Principle:Ggml org Llama cpp Sampler Chain Configuration
| Aspect | Detail |
|---|---|
| Principle Name | Sampler Chain Configuration |
| Category | Sampling |
| Workflow | Interactive_Chat |
| Applies To | llama.cpp |
| Status | Active |
Overview
Description
Sampler Chain Configuration is the principle of composing multiple token sampling strategies into an ordered processing pipeline (a "chain") that collectively determines how the next token is selected during text generation. Rather than applying a single sampling method, llama.cpp allows developers to stack multiple samplers in sequence, where each sampler transforms the token probability distribution before passing it to the next sampler in the chain. The final sampler in the chain is responsible for actually selecting a token from the modified distribution.
Usage
Sampler chain configuration is performed once during application startup, after model and context initialization but before the generation loop begins. The chain is created, individual samplers are added in the desired order, and the resulting chain object is then used repeatedly during token generation. The chain persists for the entire chat session and is freed only during shutdown.

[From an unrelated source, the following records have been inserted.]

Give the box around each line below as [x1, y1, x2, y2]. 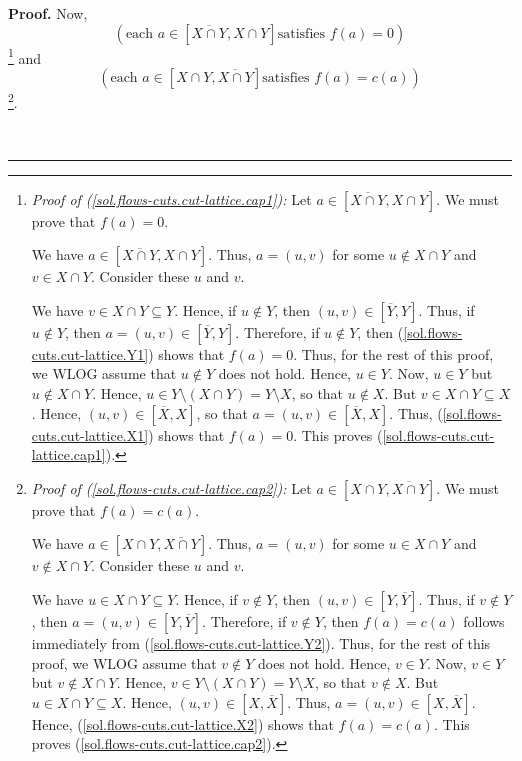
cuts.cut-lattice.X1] [31, 424, 149, 445]
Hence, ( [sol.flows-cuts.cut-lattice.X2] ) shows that [31, 713, 334, 734]
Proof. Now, [8, 3, 88, 23]
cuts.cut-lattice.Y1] [31, 343, 149, 364]
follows [463, 611, 505, 632]
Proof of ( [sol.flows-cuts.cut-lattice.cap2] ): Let [31, 477, 312, 498]
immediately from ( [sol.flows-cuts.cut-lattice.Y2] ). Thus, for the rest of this [31, 633, 491, 654]
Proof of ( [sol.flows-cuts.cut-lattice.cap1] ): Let [31, 188, 312, 209]
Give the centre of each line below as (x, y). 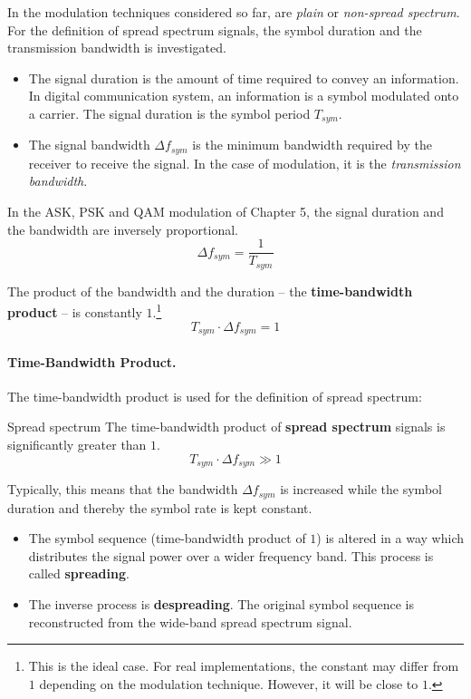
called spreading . (79, 573)
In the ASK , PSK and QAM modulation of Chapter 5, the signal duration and (226, 212)
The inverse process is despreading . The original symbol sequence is (221, 603)
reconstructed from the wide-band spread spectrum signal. (190, 621)
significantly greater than (77, 445)
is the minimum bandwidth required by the (312, 145)
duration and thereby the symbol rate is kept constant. (160, 507)
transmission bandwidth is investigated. (117, 48)

The order of samplers in the chain is significant: earlier samplers modify the probability distribution that later samplers see. Filtering samplers (such as min-p or top-k) should generally precede temperature scaling, and the final sampler should be a selection sampler (such as dist for random sampling or greedy for deterministic selection).
Theoretical Basis
Token sampling in autoregressive language models operates on the logit vector produced by the model's final layer. The raw logits are real-valued scores for each token in the vocabulary, which can be converted to probabilities via softmax. Different sampling strategies modify these logits or probabilities in different ways:
- Temperature scales the logits by a factor of
1/t, controlling the sharpness of the distribution. Lower temperatures make the distribution more peaked (more deterministic), while higher temperatures flatten it (more random). - Top-k retains only the
ktokens with the highest probabilities, discarding the rest. - Top-p (nucleus sampling) retains the smallest set of tokens whose cumulative probability exceeds
p. - Min-p retains tokens whose probability is at least
ptimes the probability of the most likely token. - Repetition penalties reduce the probability of tokens that have recently appeared, discouraging repetition.
The chain pattern implements the Strategy and Chain of Responsibility design patterns. Each sampler is an independent strategy that can be tested and configured in isolation. When composed into a chain, they form a pipeline where each step refines the distribution for the next.
The final sampler in the chain must be a selection sampler that chooses a concrete token:
- greedy always picks the highest-probability token
- dist samples from the (modified) distribution using a random seed
- mirostat uses an adaptive algorithm to maintain a target entropy
For chat applications, a common configuration is min-p filtering followed by temperature scaling followed by distribution sampling, as this provides a good balance between coherence and variety in responses.